Multi-organ donation rates in the Republic are high - fourth in Europe and double the British rate. Up to 27 hearts are harvested annually.

"Of the hearts that we harvest we would use about 15 to 18 here and the rest we export.

"That is enough to supply us with the minimum number of what we need for those waiting"

Countries such as Austria and Belgium have higher rates because they have a law which stipulates that one has to opt out of organ donation.

"You are always going to get a percentage of patients waiting, where we do not get a suitable organ for them. Consequently, there is significant pressure for more organs to be donated."

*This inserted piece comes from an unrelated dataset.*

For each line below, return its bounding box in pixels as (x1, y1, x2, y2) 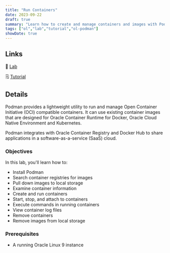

Organ donation depends on the agreement of next-of-kin following the death of a person.

"If you take someone like myself who has four kids, all adults, and my wife, they would have a family conference about it.

"It only takes one dissenting voice who is not quite comfortable with it. If one in a family is not quite comfortable, then nobody is going to force the issue."

He favours a system similar to the Spanish one where each hospital has a dedicated senior nurse responsible for organ donation and counselling relatives in relation to organ donation.

"There is no doubt that that system here would increase the organ donation rate, which is already excellent," he says.

He describes the European Heart and Lung Transplant Games as a wonderful event which illustrates the turnaround in the participants' health.

About 95 per cent of heart patients have a year to live before their transplant operation.

"The lung ones are normally oxygen dependent and 95 per cent have less than two years to live," he says.